*WHAT YOU HAVE TO DO*
Given the records below, the lines starting at the line with "vyklízení Olbramovice (75, 19)" and ending at the line with "stays on the" should be output exactly, both end lines kept and pictures left out.

*DATA UNDER STUDY*
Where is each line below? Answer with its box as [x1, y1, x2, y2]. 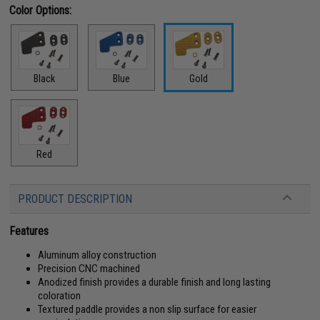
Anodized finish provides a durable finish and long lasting [38, 275, 271, 289]
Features [9, 224, 49, 238]
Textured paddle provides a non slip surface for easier [38, 302, 257, 316]
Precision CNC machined [38, 261, 141, 275]
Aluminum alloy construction [38, 248, 157, 261]
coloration [38, 289, 81, 302]
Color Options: [9, 3, 72, 17]
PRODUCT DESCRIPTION [18, 191, 133, 206]
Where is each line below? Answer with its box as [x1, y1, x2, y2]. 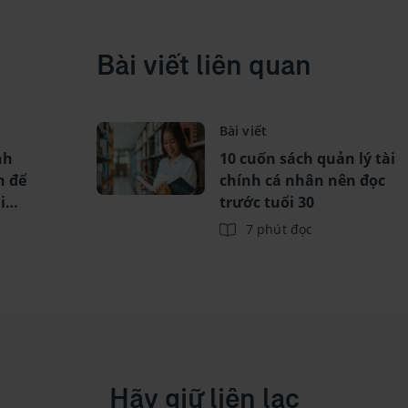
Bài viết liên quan [97, 52, 311, 82]
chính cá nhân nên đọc [219, 169, 385, 190]
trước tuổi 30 [219, 191, 314, 212]
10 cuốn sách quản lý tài [219, 148, 395, 168]
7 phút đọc [246, 219, 312, 238]
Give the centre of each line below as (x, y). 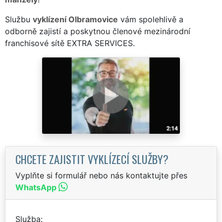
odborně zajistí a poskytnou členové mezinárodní (98, 31)
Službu (19, 19)
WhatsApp (36, 187)
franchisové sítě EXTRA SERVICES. (70, 43)
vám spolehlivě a (151, 19)
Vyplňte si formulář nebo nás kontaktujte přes (101, 175)
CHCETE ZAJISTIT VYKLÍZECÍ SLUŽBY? (92, 159)
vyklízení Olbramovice (75, 19)
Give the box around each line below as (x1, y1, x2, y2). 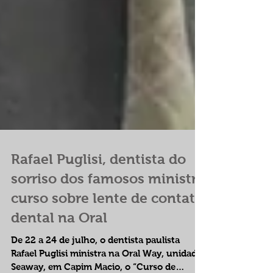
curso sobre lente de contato (11, 234, 204, 250)
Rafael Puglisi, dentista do (11, 195, 186, 211)
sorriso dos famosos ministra (11, 214, 205, 230)
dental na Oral (11, 253, 107, 269)
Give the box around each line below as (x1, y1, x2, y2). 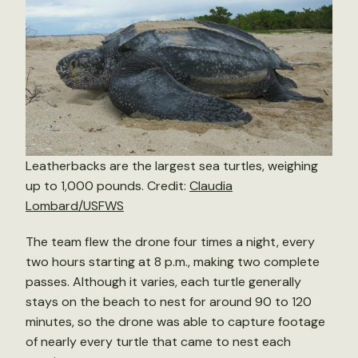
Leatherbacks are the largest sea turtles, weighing (26, 157, 318, 174)
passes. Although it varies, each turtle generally (26, 272, 301, 290)
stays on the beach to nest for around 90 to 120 (26, 292, 312, 310)
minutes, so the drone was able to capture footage (26, 312, 325, 330)
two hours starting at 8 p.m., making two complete (26, 253, 320, 270)
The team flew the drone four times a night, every (26, 233, 315, 250)
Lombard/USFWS (26, 197, 124, 214)
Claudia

*RESPONSE TO THE EXERCISE*
vyklízení Olbramovice (75, 19)
Give the box around each line below as (x1, y1, x2, y2). 
curso sobre lente de contato (11, 234, 204, 250)
Rafael Puglisi, dentista do (11, 195, 186, 211)
sorriso dos famosos ministra (11, 214, 205, 230)
dental na Oral (11, 253, 107, 269)
Give the box around each line below as (x1, y1, x2, y2). 
Leatherbacks are the largest sea turtles, weighing (26, 157, 318, 174)
passes. Although it varies, each turtle generally (26, 272, 301, 290)
stays on the beach to nest for around 90 to 120 (26, 292, 312, 310)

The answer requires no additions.